Since their debut film “Rounders” (1998) shed light on the underground poker world in New York, screenwriters Brian Koppelman and David Levien have been the go-to guys in Hollywood for movies about money, greed, and power.
They have written movies from the George Clooney caper “Ocean’s Thirteen” to the Ben Affleck-Justin Timberlake thriller “Runner Runner” about the dark side of offshore gambling, while creating the short-lived ESPN drama “Tilt.”
For their latest venture into television, the duo have moved to the world of hedge funds and the people in government who try to regulate them in the new Showtime series “Billions” (premiering on Sunday).
Starring Paul Giamatti as U.S. Attorney Chuck Rhodes and Damian Lewis (“Homeland”) as hedge-fund bigwig Bobby “Axe” Axelrod, the show follows the mental chess game between the two and their factions as Axe continues to dominate, perhaps in not the most legal of ways, while Chuck waits to catch him, and uses questionable methods to get what he wants.
As with seemingly all great TV shows, there’s after-hours domestic turmoil, including subplots involving 9/11 and S&M.
“We have long been fascinated with the state of commerce in the American story — it’s something that has interested us since we were much younger and watched movies like ‘Wall Street’ and ‘Glengarry Glen Ross,'” Levien told Business Insider.
The two began talking about the project and researching around 2007. Then the idea evolved after the events of 9/11 and the financial collapse in 2008. Finally, by 2013, the two got an idea from their agent to connect with another client: New York Times financial columnist Andrew Ross Sorkin.
Koppelman and Levien admit they took the meeting with trepidation, as one of their big rules is to never let an outsider come into the work they’re developing, but they softened to the idea once they heard Sorkin’s interest.
“We saw the show in a similar way,” Koppelman said. “And it was clear to us that Andrew would have a point of view on this material and a kind of access to the world that would be very hard to come by otherwise, so it became very simple to break our rule.”
Now part of a trio, Koppelman and Levien, through Sorkin’s contacts, began to shadow people in hedge funds as well as federal prosecutors.
A big takeaway for them: People on Wall Street talk about going through 9/11 a lot.
“We would sit with people and almost everybody had some take on how their life, their company, their perspective was changed by 9/11,” Koppelman said.
Levien added: “If you’re going to do a story about people who have gone through our recent history here on Wall Street, there are going to be certain events that they would have to contend with.
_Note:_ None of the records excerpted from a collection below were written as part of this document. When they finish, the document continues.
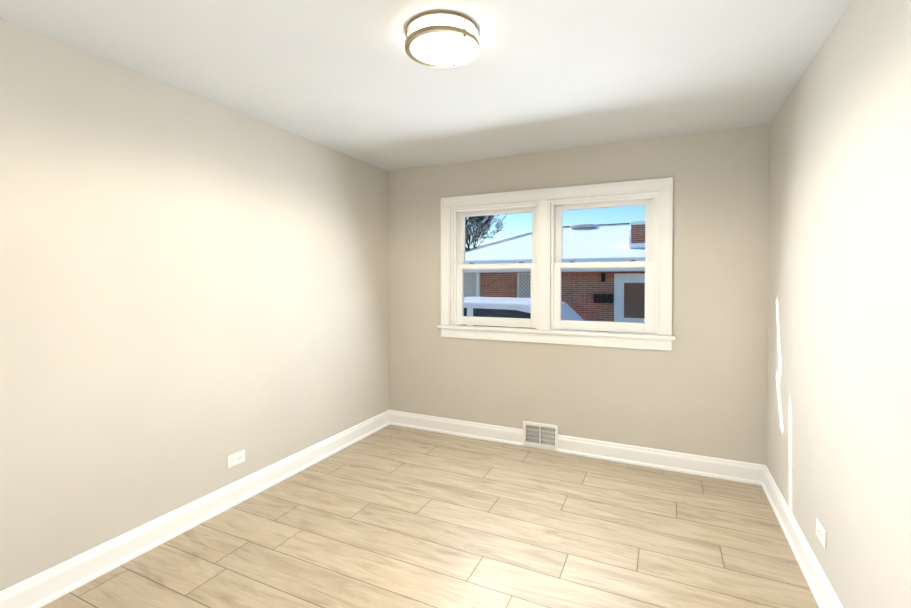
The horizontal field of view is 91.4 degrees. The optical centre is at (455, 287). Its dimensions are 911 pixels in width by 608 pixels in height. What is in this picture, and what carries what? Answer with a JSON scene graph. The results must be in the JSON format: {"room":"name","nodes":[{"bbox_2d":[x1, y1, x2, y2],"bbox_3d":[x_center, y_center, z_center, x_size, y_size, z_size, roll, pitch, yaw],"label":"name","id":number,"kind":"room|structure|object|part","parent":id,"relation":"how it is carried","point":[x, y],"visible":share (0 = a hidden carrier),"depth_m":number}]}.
{"room":"empty bedroom","nodes":[
{"label":"empty bedroom","id":0,"kind":"room"},
{"bbox_2d":[0,18,388,590],"bbox_3d":[-1.693,0.131,2.372,0.250,2.440,4.825,0,1,25],"label":"wall","id":1,"kind":"structure","parent":0,"point":[194,291],"depth_m":2.33},
{"bbox_2d":[0,410,389,607],"bbox_3d":[-1.562,1.284,2.345,0.027,0.135,4.355,0,1,25],"label":"baseboard","id":2,"kind":"structure","parent":1,"relation":"attached to","point":[43,588],"depth_m":2.36},
{"bbox_2d":[227,450,244,468],"bbox_3d":[-1.368,1.070,2.776,0.008,0.076,0.124,0,1,25],"label":"electrical outlet","id":3,"kind":"object","parent":1,"relation":"attached to","point":[237,458],"visible":1,"depth_m":2.77},
{"bbox_2d":[0,0,851,170],"bbox_3d":[-0.204,-1.152,1.649,3.544,0.150,4.825,0,1,25],"label":"ceiling","id":4,"kind":"structure","parent":0,"point":[351,78],"depth_m":2.17},
{"bbox_2d":[405,10,478,67],"bbox_3d":[-0.057,-1.039,1.883,0.314,0.083,0.314,0,1,25],"label":"ceiling light","id":5,"kind":"object","parent":4,"relation":"attached to","point":[442,39],"visible":1,"depth_m":1.81},
{"bbox_2d":[41,425,818,607],"bbox_3d":[-0.204,1.422,1.691,3.544,0.120,4.825,0,1,25],"label":"floor","id":6,"kind":"structure","parent":0,"point":[391,516],"depth_m":2.36},
{"bbox_2d":[388,124,769,464],"bbox_3d":[0.778,0.109,3.753,3.044,2.440,0.220,0,1,25],"label":"wall","id":7,"kind":"structure","parent":0,"point":[700,388],"depth_m":3.37},
{"bbox_2d":[389,410,522,445],"bbox_3d":[-0.042,1.258,4.021,1.347,0.135,0.027,0,1,25],"label":"baseboard","id":8,"kind":"structure","parent":7,"relation":"attached to","point":[494,433],"depth_m":3.99},
{"bbox_2d":[523,421,557,450],"bbox_3d":[0.700,1.227,3.675,0.290,0.208,0.020,0,1,25],"label":"air vent","id":9,"kind":"object","parent":7,"relation":"in","point":[540,436],"visible":1,"depth_m":3.67},
{"bbox_2d":[451,192,658,334],"bbox_3d":[0.775,-0.186,3.747,1.706,1.060,0.264,0,1,25],"label":"liner","id":10,"kind":"object","parent":7,"relation":"attached to","point":[544,264],"visible":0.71,"depth_m":3.62},
{"bbox_2d":[454,195,655,334],"bbox_3d":[0.762,-0.175,3.720,1.666,1.040,0.115,0,1,25],"label":"window frame","id":11,"kind":"object","parent":10,"relation":"attached to","point":[456,230],"visible":0.69,"depth_m":3.65},
{"bbox_2d":[437,325,675,339],"bbox_3d":[0.727,0.358,3.654,1.936,0.025,0.082,0,1,25],"label":"window sill","id":12,"kind":"structure","parent":7,"relation":"attached to","point":[614,334],"depth_m":3.55},
{"bbox_2d":[441,177,672,350],"bbox_3d":[0.747,-0.175,3.687,1.886,1.259,0.139,0,1,25],"label":"window","id":13,"kind":"structure","parent":7,"relation":"in","point":[663,187],"depth_m":3.60},
{"bbox_2d":[473,321,628,328],"bbox_3d":[0.743,0.305,3.685,1.293,0.010,0.010,0,1,25],"label":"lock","id":14,"kind":"object","parent":13,"relation":"attached to","point":[574,325],"visible":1,"depth_m":3.58},
{"bbox_3d":[0.761,-0.175,3.716,1.626,1.030,0.075,0,1,25],"label":"window sashes","id":15,"kind":"part","parent":13,"relation":"part of"},
{"bbox_3d":[0.724,0.413,3.648,1.886,0.084,0.024,0,1,25],"label":"window apron","id":16,"kind":"part","parent":13,"relation":"part of"},
{"bbox_2d":[557,435,764,485],"bbox_3d":[1.466,1.269,3.311,1.407,0.135,0.027,0,1,25],"label":"baseboard","id":17,"kind":"structure","parent":7,"relation":"attached to","point":[731,470],"depth_m":3.27},
{"bbox_2d":[766,0,910,607],"bbox_3d":[1.286,0.154,0.968,0.250,2.440,4.825,0,1,25],"label":"wall","id":18,"kind":"structure","parent":0,"point":[838,433],"depth_m":1.68},
{"bbox_2d":[762,465,842,607],"bbox_3d":[1.167,1.305,1.059,0.027,0.135,4.355,0,1,25],"label":"baseboard","id":19,"kind":"structure","parent":18,"relation":"attached to","point":[821,588],"depth_m":2.17},
{"bbox_2d":[816,518,825,548],"bbox_3d":[1.597,1.073,1.945,0.008,0.076,0.124,0,1,25],"label":"electrical outlet","id":20,"kind":"object","parent":18,"relation":"attached to","point":[820,532],"visible":0.98,"depth_m":1.94},
{"label":"outside","id":21,"kind":"structure","parent":0,"visible":0},
{"bbox_3d":[11.379,1.761,29.848,80.000,0.300,55.975,0,1,25],"label":"ground","id":22,"kind":"structure","parent":21,"visible":0},
{"bbox_2d":[465,214,506,250],"bbox_3d":[-0.147,-1.759,18.958,4.676,7.602,5.505,0,1,25],"label":"tree","id":23,"kind":"object","parent":22,"relation":"on","point":[475,220],"depth_m":18.19},
{"bbox_2d":[464,297,595,331],"bbox_3d":[0.918,1.082,7.306,4.678,1.780,1.858,0,1,25],"label":"car","id":24,"kind":"object","parent":22,"relation":"on","point":[520,307],"depth_m":6.53},
{"bbox_2d":[464,221,651,333],"bbox_3d":[7.491,0.168,9.349,16.480,3.542,5.875,0,1,25],"label":"house","id":25,"kind":"structure","parent":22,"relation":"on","point":[586,307],"depth_m":9.65}
]}
One was the crash, but such a huge thing was what happened on 9/11.”
In the first episode, we find that Axe has created an education fund in memory of those in his firm who died in the terrorist attacks. In fact, he’s the only one who was away from the office that morning, saving his life but also showing the audience how untouchable Axe is.
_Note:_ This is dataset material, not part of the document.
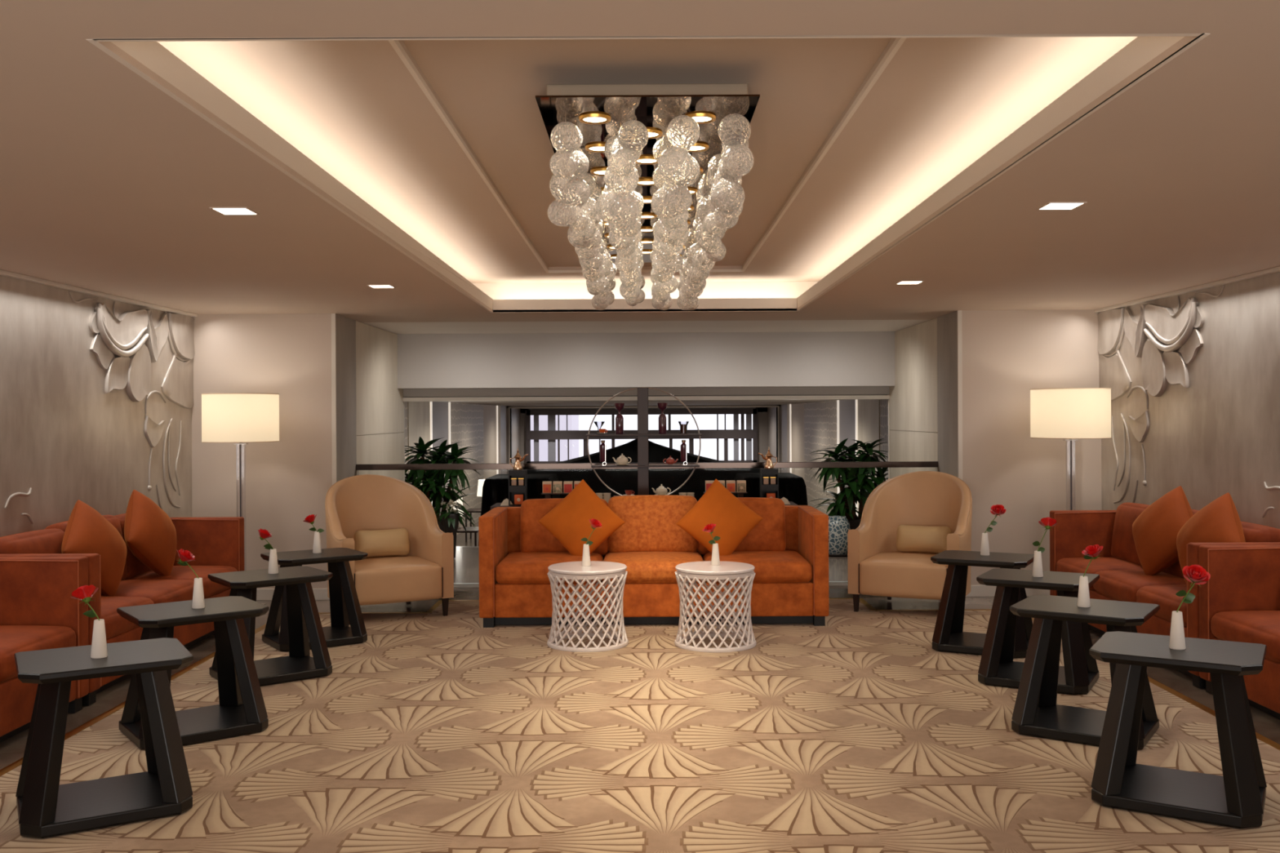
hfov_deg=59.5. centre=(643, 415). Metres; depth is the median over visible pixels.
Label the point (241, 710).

On the other side, while U.S. Attorney Chuck Rhoades struggles with pressure from the media to be tough on white-collar crime, he also has pressure at home, like the fact that his wife works as a shrink at Axe’s company. Rhoades also has an S&M fetish, which leads to a revealing twist by the end of the pilot.
“We thought it was a great opening for the character and for the series to start in that way,” Levien said of a scene featuring Rhoades tied up and gagged.
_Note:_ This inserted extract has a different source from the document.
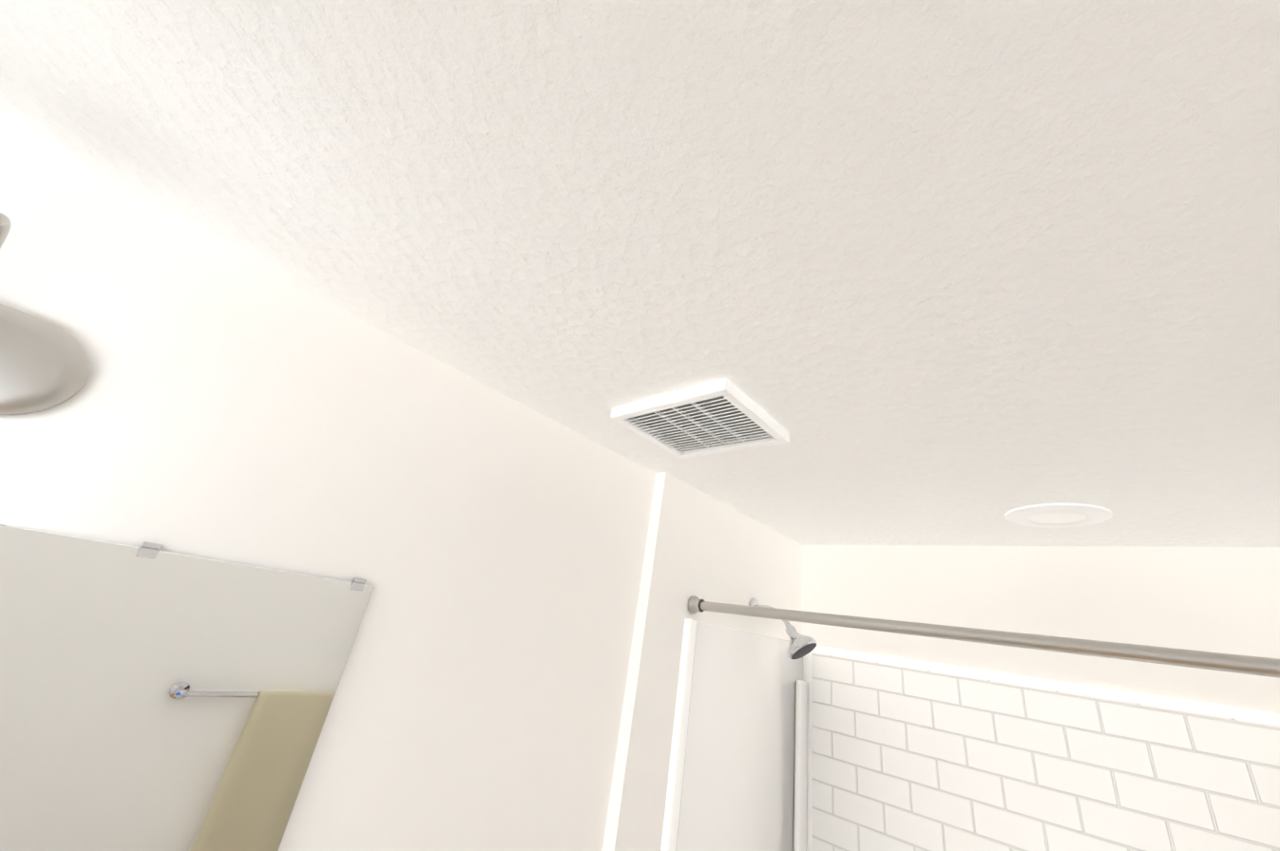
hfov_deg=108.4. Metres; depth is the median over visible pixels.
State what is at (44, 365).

This mix of authentic financial backdrop and titillating subplots defines the allure of “Billions.” Naturally, it caught Showtime’s attention, which snatched up the show quickly. The cable network is offering the pilot episode for free, and it’s quickly picking up steam on social media as one of the must-see new shows of 2016.
But Koppelman and Levien admit there is a little luck involved in all the anticipation, noting that with Oscar nominee “The Big Short” doing well in theatres, audiences are primed to be fascinated in a story like “Billions.”
“It just raises people’s consciousness that there are interesting stories out there in the business world,” Levien said. “Finance touches everyone’s life in a certain way and when you get behind it, you can see what makes these people in the industry tick.”